PROVIDED RECORDS
· · · · ·

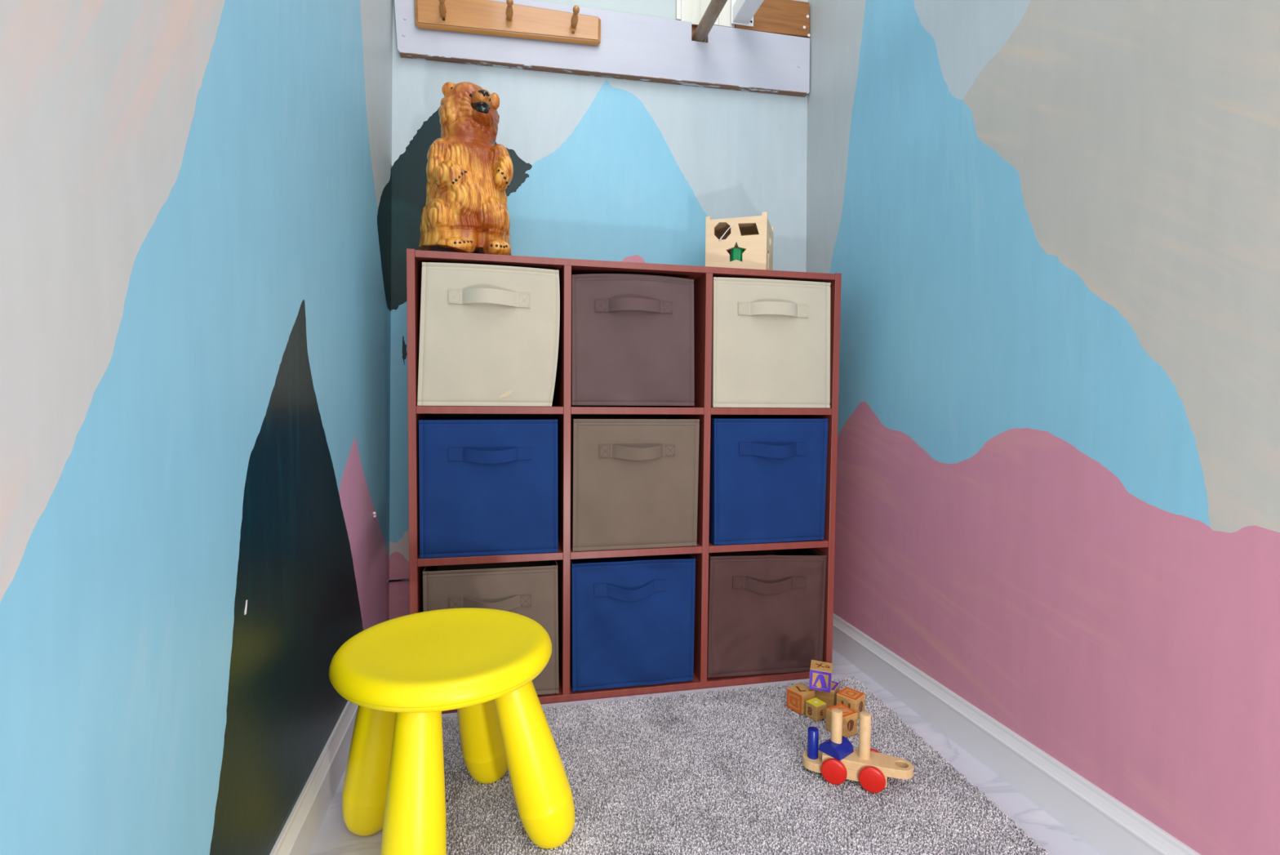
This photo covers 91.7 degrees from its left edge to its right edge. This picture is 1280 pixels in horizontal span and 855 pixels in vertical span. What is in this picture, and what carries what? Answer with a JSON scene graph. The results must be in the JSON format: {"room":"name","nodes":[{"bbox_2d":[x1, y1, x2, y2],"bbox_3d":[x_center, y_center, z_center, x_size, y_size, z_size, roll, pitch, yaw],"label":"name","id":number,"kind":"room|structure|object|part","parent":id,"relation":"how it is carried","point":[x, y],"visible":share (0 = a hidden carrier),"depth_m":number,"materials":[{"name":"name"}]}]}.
{"room":"children's room","nodes":[
{"label":"children's room","id":0,"kind":"room"},
{"bbox_2d":[0,0,392,854],"bbox_3d":[-0.414,-0.566,0.449,0.137,2.350,2.075,0,3,-12],"label":"wall","id":1,"kind":"structure","parent":0,"point":[196,195],"depth_m":0.53,"materials":[{"name":"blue paint"}]},
{"bbox_2d":[244,600,247,614],"bbox_3d":[-0.421,0.192,0.664,0.001,0.014,0.008,0,3,-12],"label":"chip","id":2,"kind":"object","parent":1,"relation":"attached to","point":[246,607],"visible":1,"depth_m":0.66,"materials":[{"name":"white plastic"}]},
{"bbox_2d":[269,700,358,854],"bbox_3d":[-0.387,0.565,0.511,0.014,0.085,2.075,0,3,-12],"label":"baseboard","id":3,"kind":"structure","parent":1,"relation":"attached to","point":[298,836],"depth_m":0.91,"materials":[{"name":"white paint"}]},
{"bbox_2d":[388,0,808,619],"bbox_3d":[-0.076,-0.620,1.635,1.148,2.350,0.100,0,3,-12],"label":"wall","id":4,"kind":"structure","parent":0,"point":[608,169],"depth_m":1.58,"materials":[{"name":"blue paint"}]},
{"bbox_2d":[387,578,408,582],"bbox_3d":[-0.537,0.374,1.515,0.161,0.017,0.011,0,3,-15],"label":"cable","id":5,"kind":"object","parent":4,"relation":"attached to","point":[398,580],"visible":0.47,"depth_m":1.50,"materials":[{"name":"black plastic"}]},
{"bbox_2d":[394,0,809,97],"bbox_3d":[-0.060,-0.962,1.559,1.050,0.181,0.022,0,3,-12],"label":"wall shelf","id":6,"kind":"object","parent":4,"relation":"attached to","point":[636,47],"visible":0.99,"depth_m":1.56,"materials":[{"name":"white paint"}]},
{"bbox_2d":[414,0,600,45],"bbox_3d":[-0.304,-0.970,1.458,0.436,0.087,0.072,0,3,-12],"label":"peg rack","id":7,"kind":"object","parent":6,"relation":"attached to","point":[487,17],"visible":1,"depth_m":1.47,"materials":[{"name":"brown wood"}]},
{"bbox_2d":[692,0,727,42],"bbox_3d":[0.355,-0.962,0.685,0.033,0.033,1.900,0,3,-12],"label":"closet rod","id":8,"kind":"object","parent":6,"relation":"on","point":[713,10],"visible":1,"depth_m":1.51,"materials":[{"name":"wood"}]},
{"bbox_2d":[675,0,734,27],"bbox_3d":[0.170,-1.118,1.606,0.160,0.165,0.014,0,3,-12],"label":"panel","id":9,"kind":"object","parent":4,"relation":"attached to","point":[689,11],"visible":0.77,"depth_m":1.60,"materials":[{"name":"white wood"}]},
{"bbox_2d":[731,0,764,26],"bbox_3d":[0.428,-1.071,0.881,0.061,0.120,1.506,0,3,-12],"label":"rail","id":10,"kind":"object","parent":4,"relation":"attached to","point":[743,11],"visible":1,"depth_m":1.58,"materials":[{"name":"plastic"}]},
{"bbox_3d":[0.267,-1.107,1.615,0.061,0.120,0.004,0,3,-12],"label":"plate","id":11,"kind":"part","parent":10,"relation":"part of","materials":[{"name":"white metal"}]},
{"bbox_2d":[734,0,810,38],"bbox_3d":[0.351,-1.087,1.645,0.212,0.094,0.019,0,3,-12],"label":"board","id":12,"kind":"object","parent":4,"relation":"attached to","point":[784,17],"visible":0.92,"depth_m":1.64,"materials":[{"name":"brown wood"}]},
{"bbox_2d":[309,648,1101,854],"bbox_3d":[0.332,0.690,-0.016,3.400,0.100,3.625,0,3,-12],"label":"floor","id":13,"kind":"structure","parent":0,"point":[334,837],"depth_m":1.00,"materials":[{"name":"wood"}]},
{"bbox_2d":[406,248,841,713],"bbox_3d":[-0.034,0.108,1.446,0.915,0.915,0.292,0,3,-12],"label":"cube shelf","id":14,"kind":"object","parent":13,"relation":"on","point":[562,410],"visible":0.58,"depth_m":1.33,"materials":[{"name":"brown wood"}]},
{"bbox_3d":[-0.474,0.109,1.349,0.015,0.915,0.292,0,3,-12],"label":"panel","id":15,"kind":"part","parent":14,"relation":"part of","materials":[{"name":"brown wood"}]},
{"bbox_2d":[418,81,513,255],"bbox_3d":[-0.369,-0.536,1.320,0.197,0.380,0.177,0,3,-10],"label":"bear","id":16,"kind":"object","parent":14,"relation":"on","point":[468,175],"visible":0.93,"depth_m":1.27},
{"bbox_2d":[417,262,559,406],"bbox_3d":[-0.322,-0.187,1.343,0.275,0.277,0.293,0,3,-12],"label":"storage bin","id":17,"kind":"object","parent":14,"relation":"in","point":[489,334],"visible":1,"depth_m":1.22,"materials":[{"name":"beige fabric"}]},
{"bbox_3d":[-0.293,-0.253,1.209,0.157,0.031,0.026,0,3,-12],"label":"handle","id":18,"kind":"part","parent":17,"relation":"part of","materials":[{"name":"beige fabric"}]},
{"bbox_2d":[418,416,558,558],"bbox_3d":[-0.324,0.115,1.360,0.272,0.273,0.294,0,3,-12],"label":"storage bin","id":19,"kind":"object","parent":14,"relation":"in","point":[488,486],"visible":1,"depth_m":1.24,"materials":[{"name":"blue fabric"}]},
{"bbox_3d":[-0.295,0.056,1.226,0.162,0.030,0.024,0,3,-12],"label":"handle","id":20,"kind":"part","parent":19,"relation":"part of","materials":[{"name":"blue fabric"}]},
{"bbox_3d":[-0.326,-0.041,1.373,0.285,0.015,0.286,0,3,-12],"label":"shelf","id":21,"kind":"part","parent":14,"relation":"part of","materials":[{"name":"brown wood"}]},
{"bbox_3d":[-0.328,0.258,1.388,0.285,0.015,0.286,0,3,-12],"label":"shelf","id":22,"kind":"part","parent":14,"relation":"part of","materials":[{"name":"brown wood"}]},
{"bbox_2d":[422,560,559,694],"bbox_3d":[-0.325,0.417,1.376,0.269,0.278,0.288,0,3,-12],"label":"storage bin","id":23,"kind":"object","parent":14,"relation":"in","point":[529,588],"visible":0.44,"depth_m":1.26,"materials":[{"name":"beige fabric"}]},
{"bbox_3d":[-0.298,0.355,1.243,0.163,0.035,0.022,0,3,-12],"label":"handle","id":24,"kind":"part","parent":23,"relation":"part of","materials":[{"name":"beige fabric"}]},
{"bbox_3d":[-0.065,0.101,1.587,0.885,0.885,0.004,0,3,-12],"label":"panel","id":25,"kind":"part","parent":14,"relation":"part of","materials":[{"name":"brown wood"}]},
{"bbox_3d":[-0.030,-0.341,1.425,0.885,0.014,0.291,0,3,-12],"label":"panel","id":26,"kind":"part","parent":14,"relation":"part of","materials":[{"name":"brown wood"}]},
{"bbox_3d":[-0.038,0.557,1.468,0.885,0.015,0.291,0,3,-12],"label":"panel","id":27,"kind":"part","parent":14,"relation":"part of","materials":[{"name":"brown wood"}]},
{"bbox_2d":[569,553,695,691],"bbox_3d":[-0.035,0.413,1.440,0.274,0.274,0.297,0,3,-12],"label":"storage bin","id":28,"kind":"object","parent":14,"relation":"on","point":[632,619],"visible":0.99,"depth_m":1.32,"materials":[{"name":"blue fabric"}]},
{"bbox_3d":[-0.017,0.345,1.306,0.158,0.036,0.027,0,3,-16],"label":"handle","id":29,"kind":"part","parent":28,"relation":"part of","materials":[{"name":"blue fabric"}]},
{"bbox_2d":[570,273,694,405],"bbox_3d":[-0.030,-0.187,1.413,0.275,0.275,0.295,0,3,-12],"label":"storage bin","id":30,"kind":"object","parent":14,"relation":"in","point":[633,335],"visible":0.97,"depth_m":1.30,"materials":[{"name":"brown fabric"}]},
{"bbox_3d":[-0.009,-0.252,1.281,0.165,0.027,0.029,0,3,-9],"label":"handle","id":31,"kind":"part","parent":30,"relation":"part of","materials":[{"name":"brown fabric"}]},
{"bbox_2d":[570,416,699,551],"bbox_3d":[-0.030,0.114,1.421,0.272,0.274,0.297,0,3,-12],"label":"storage bin","id":32,"kind":"object","parent":14,"relation":"in","point":[634,479],"visible":1,"depth_m":1.30,"materials":[{"name":"beige fabric"}]},
{"bbox_3d":[-0.002,0.051,1.288,0.163,0.031,0.030,0,3,-12],"label":"handle","id":33,"kind":"part","parent":32,"relation":"part of","materials":[{"name":"beige fabric"}]},
{"bbox_3d":[-0.035,0.258,1.452,0.285,0.015,0.286,0,3,-12],"label":"shelf","id":34,"kind":"part","parent":14,"relation":"part of","materials":[{"name":"brown wood"}]},
{"bbox_3d":[-0.033,-0.042,1.438,0.285,0.015,0.286,0,3,-12],"label":"shelf","id":35,"kind":"part","parent":14,"relation":"part of","materials":[{"name":"brown wood"}]},
{"bbox_2d":[705,211,773,270],"bbox_3d":[0.237,-0.417,1.474,0.139,0.138,0.144,1,3,18],"label":"shape sorter","id":36,"kind":"object","parent":14,"relation":"on","point":[722,235],"visible":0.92,"depth_m":1.41,"materials":[{"name":"brown wood"}]},
{"bbox_3d":[0.176,-0.412,1.496,0.008,0.126,0.122,1,3,18],"label":"panel","id":37,"kind":"part","parent":36,"relation":"part of","materials":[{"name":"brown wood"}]},
{"bbox_2d":[730,247,744,261],"bbox_3d":[0.225,-0.381,1.433,0.031,0.060,0.027,1,3,18],"label":"block","id":38,"kind":"object","parent":36,"relation":"in","point":[735,253],"visible":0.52,"depth_m":1.42,"materials":[{"name":"paint"}]},
{"bbox_3d":[0.239,-0.477,1.473,0.136,0.005,0.122,1,3,18],"label":"lid","id":39,"kind":"part","parent":36,"relation":"part of","materials":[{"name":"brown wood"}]},
{"bbox_3d":[0.258,-0.419,1.538,0.139,0.138,0.008,1,3,18],"label":"panel","id":40,"kind":"part","parent":36,"relation":"part of","materials":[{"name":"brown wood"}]},
{"bbox_3d":[0.300,-0.409,1.456,0.008,0.126,0.122,1,3,18],"label":"panel","id":41,"kind":"part","parent":36,"relation":"part of","materials":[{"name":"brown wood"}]},
{"bbox_2d":[706,547,826,677],"bbox_3d":[0.260,0.415,1.506,0.281,0.280,0.283,0,3,-12],"label":"storage bin","id":42,"kind":"object","parent":14,"relation":"on","point":[766,608],"visible":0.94,"depth_m":1.39,"materials":[{"name":"fabric"}]},
{"bbox_3d":[0.289,0.349,1.374,0.169,0.040,0.021,0,3,-9],"label":"handle","id":43,"kind":"part","parent":42,"relation":"part of","materials":[{"name":"fabric"}]},
{"bbox_2d":[708,416,828,545],"bbox_3d":[0.265,0.113,1.486,0.269,0.276,0.299,0,3,-12],"label":"storage bin","id":44,"kind":"object","parent":14,"relation":"in","point":[767,483],"visible":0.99,"depth_m":1.37,"materials":[{"name":"blue fabric"}]},
{"bbox_3d":[0.297,0.049,1.353,0.161,0.033,0.032,0,3,-12],"label":"handle","id":45,"kind":"part","parent":44,"relation":"part of","materials":[{"name":"blue fabric"}]},
{"bbox_3d":[0.258,0.257,1.517,0.285,0.015,0.286,0,3,-12],"label":"shelf","id":46,"kind":"part","parent":14,"relation":"part of","materials":[{"name":"brown wood"}]},
{"bbox_2d":[711,276,831,408],"bbox_3d":[0.266,-0.189,1.475,0.278,0.278,0.288,0,3,-12],"label":"storage bin","id":47,"kind":"object","parent":14,"relation":"in","point":[771,338],"visible":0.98,"depth_m":1.35,"materials":[{"name":"beige fabric"}]},
{"bbox_3d":[0.293,-0.256,1.341,0.164,0.029,0.022,0,3,-12],"label":"handle","id":48,"kind":"part","parent":47,"relation":"part of","materials":[{"name":"beige fabric"}]},
{"bbox_3d":[0.261,-0.042,1.502,0.285,0.015,0.286,0,3,-12],"label":"shelf","id":49,"kind":"part","parent":14,"relation":"part of","materials":[{"name":"brown wood"}]},
{"bbox_3d":[0.405,0.107,1.543,0.015,0.915,0.292,0,3,-12],"label":"panel","id":50,"kind":"part","parent":14,"relation":"part of","materials":[{"name":"brown wood"}]},
{"bbox_2d":[441,675,1048,854],"bbox_3d":[0.142,0.596,0.825,0.930,0.003,0.996,0,3,-12],"label":"rug","id":51,"kind":"object","parent":13,"relation":"on","point":[713,772],"visible":0.75,"depth_m":0.99,"materials":[{"name":"grey carpet"}]},
{"bbox_2d":[328,607,575,854],"bbox_3d":[-0.277,0.446,0.891,0.299,0.287,0.299,-2,3,-37],"label":"stool","id":52,"kind":"object","parent":51,"relation":"on","point":[401,673],"visible":1,"depth_m":0.85,"materials":[{"name":"yellow plastic"}]},
{"bbox_3d":[-0.385,0.460,0.903,0.092,0.256,0.078,1,3,5],"label":"leg","id":53,"kind":"part","parent":52,"relation":"part of","materials":[{"name":"yellow plastic"}]},
{"bbox_3d":[-0.278,0.466,0.776,0.078,0.257,0.106,1,3,5],"label":"leg","id":54,"kind":"part","parent":52,"relation":"part of","materials":[{"name":"yellow plastic"}]},
{"bbox_3d":[-0.276,0.322,0.885,0.299,0.039,0.299,1,3,5],"label":"seat","id":55,"kind":"part","parent":52,"relation":"part of","materials":[{"name":"yellow plastic"}]},
{"bbox_3d":[-0.255,0.455,1.008,0.079,0.258,0.110,1,3,5],"label":"leg","id":56,"kind":"part","parent":52,"relation":"part of","materials":[{"name":"yellow plastic"}]},
{"bbox_3d":[-0.153,0.461,0.884,0.123,0.259,0.078,1,3,5],"label":"leg","id":57,"kind":"part","parent":52,"relation":"part of","materials":[{"name":"yellow plastic"}]},
{"bbox_2d":[786,682,814,714],"bbox_3d":[0.327,0.551,1.263,0.040,0.040,0.040,-2,3,-37],"label":"block","id":58,"kind":"object","parent":51,"relation":"on","point":[797,694],"visible":0.94,"depth_m":1.25,"materials":[{"name":"brown wood"}]},
{"bbox_3d":[0.311,0.551,1.251,0.001,0.038,0.038,-2,3,-37],"label":"frame","id":59,"kind":"part","parent":58,"relation":"part of","materials":[{"name":"orange paint"}]},
{"bbox_2d":[804,697,826,720],"bbox_3d":[0.348,0.558,1.230,0.030,0.030,0.030,-1,3,-31],"label":"block","id":60,"kind":"object","parent":51,"relation":"on","point":[815,708],"visible":0.99,"depth_m":1.22,"materials":[{"name":"brown wood"}]},
{"bbox_2d":[814,680,839,707],"bbox_3d":[0.386,0.550,1.282,0.041,0.042,0.041,2,3,34],"label":"block","id":61,"kind":"object","parent":51,"relation":"on","point":[829,698],"visible":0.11,"depth_m":1.26,"materials":[{"name":"brown wood"}]},
{"bbox_2d":[808,659,832,692],"bbox_3d":[0.367,0.504,1.261,0.044,0.046,0.045,1,3,19],"label":"block","id":62,"kind":"object","parent":61,"relation":"on","point":[820,672],"visible":1,"depth_m":1.24,"materials":[{"name":"brown wood"}]},
{"bbox_3d":[0.360,0.506,1.241,0.041,0.041,0.001,4,7,18],"label":"frame","id":63,"kind":"part","parent":62,"relation":"part of","materials":[{"name":"purple paint"}]},
{"bbox_3d":[0.386,0.529,1.282,0.039,0.001,0.039,2,3,34],"label":"frame","id":64,"kind":"part","parent":61,"relation":"part of","materials":[{"name":"purple"}]},
{"bbox_2d":[826,702,857,737],"bbox_3d":[0.381,0.555,1.175,0.041,0.041,0.041,-1,3,-29],"label":"block","id":65,"kind":"object","parent":51,"relation":"on","point":[849,715],"visible":0.69,"depth_m":1.16,"materials":[{"name":"brown wood"}]},
{"bbox_3d":[0.382,0.535,1.175,0.039,0.001,0.039,-1,3,-29],"label":"frame","id":66,"kind":"part","parent":65,"relation":"part of","materials":[{"name":"orange"}]},
{"bbox_2d":[847,719,853,730],"bbox_3d":[0.393,0.555,1.158,0.018,0.022,0.001,-1,3,-30],"label":"picture","id":67,"kind":"object","parent":65,"relation":"attached to","point":[851,721],"depth_m":1.16},
{"bbox_2d":[836,686,865,719],"bbox_3d":[0.421,0.552,1.242,0.042,0.042,0.042,3,4,44],"label":"block","id":68,"kind":"object","parent":51,"relation":"on","point":[855,700],"visible":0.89,"depth_m":1.23,"materials":[{"name":"brown wood"}]},
{"bbox_3d":[0.422,0.531,1.241,0.039,0.001,0.039,3,4,44],"label":"frame","id":69,"kind":"part","parent":68,"relation":"part of","materials":[{"name":"orange"}]},
{"bbox_2d":[858,701,862,711],"bbox_3d":[0.437,0.552,1.228,0.001,0.022,0.018,3,4,44],"label":"picture","id":70,"kind":"object","parent":68,"relation":"attached to","point":[860,705],"depth_m":1.23},
{"bbox_2d":[802,707,913,792],"bbox_3d":[0.359,0.526,1.028,0.173,0.113,0.064,2,3,21],"label":"toy car","id":71,"kind":"object","parent":51,"relation":"on","point":[837,761],"visible":1,"depth_m":1.01,"materials":[{"name":"brown wood"}]},
{"bbox_2d":[806,0,1279,854],"bbox_3d":[0.728,-0.568,0.700,0.139,2.350,2.075,0,3,-12],"label":"wall","id":72,"kind":"structure","parent":0,"point":[1051,228],"depth_m":0.91,"materials":[{"name":"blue paint"}]},
{"bbox_2d":[832,613,1200,854],"bbox_3d":[0.681,0.564,0.746,0.014,0.085,2.075,0,3,-12],"label":"baseboard","id":73,"kind":"structure","parent":72,"relation":"attached to","point":[1107,824],"depth_m":1.02,"materials":[{"name":"white paint"}]}
]}

· · · · ·

YOUR OBJECTIVE
Filter the data above by the word "yellow" and copy every line that matches.

TASK OUTPUT
{"bbox_2d":[328,607,575,854],"bbox_3d":[-0.277,0.446,0.891,0.299,0.287,0.299,-2,3,-37],"label":"stool","id":52,"kind":"object","parent":51,"relation":"on","point":[401,673],"visible":1,"depth_m":0.85,"materials":[{"name":"yellow plastic"}]},
{"bbox_3d":[-0.385,0.460,0.903,0.092,0.256,0.078,1,3,5],"label":"leg","id":53,"kind":"part","parent":52,"relation":"part of","materials":[{"name":"yellow plastic"}]},
{"bbox_3d":[-0.278,0.466,0.776,0.078,0.257,0.106,1,3,5],"label":"leg","id":54,"kind":"part","parent":52,"relation":"part of","materials":[{"name":"yellow plastic"}]},
{"bbox_3d":[-0.276,0.322,0.885,0.299,0.039,0.299,1,3,5],"label":"seat","id":55,"kind":"part","parent":52,"relation":"part of","materials":[{"name":"yellow plastic"}]},
{"bbox_3d":[-0.255,0.455,1.008,0.079,0.258,0.110,1,3,5],"label":"leg","id":56,"kind":"part","parent":52,"relation":"part of","materials":[{"name":"yellow plastic"}]},
{"bbox_3d":[-0.153,0.461,0.884,0.123,0.259,0.078,1,3,5],"label":"leg","id":57,"kind":"part","parent":52,"relation":"part of","materials":[{"name":"yellow plastic"}]},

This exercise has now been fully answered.